Instructions to follow: Without the images, reproduce every entry exactly.

───── Provided data

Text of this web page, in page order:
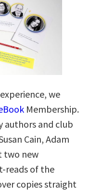
we
Membership.
authors and club
Cain, Adam
two new
reads of the
copies straight
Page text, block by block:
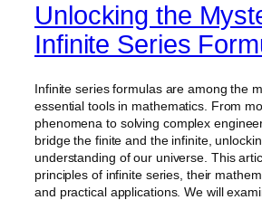
Unlocking the
Infinite Series
Infinite series formulas are among the
essential tools in mathematics. From
phenomena to solving complex
bridge the finite and the infinite,
understanding of our universe. This
principles of infinite series, their
and practical applications. We will

──────────

Answer for this exercise:
Text of this web page, in page order:
we
Membership.
authors and club
Cain, Adam
two new
reads of the
copies straight
Page text, block by block:
Unlocking the
Infinite Series
Infinite series formulas are among the
essential tools in mathematics. From
phenomena to solving complex
bridge the finite and the infinite,
understanding of our universe. This
principles of infinite series, their
and practical applications. We will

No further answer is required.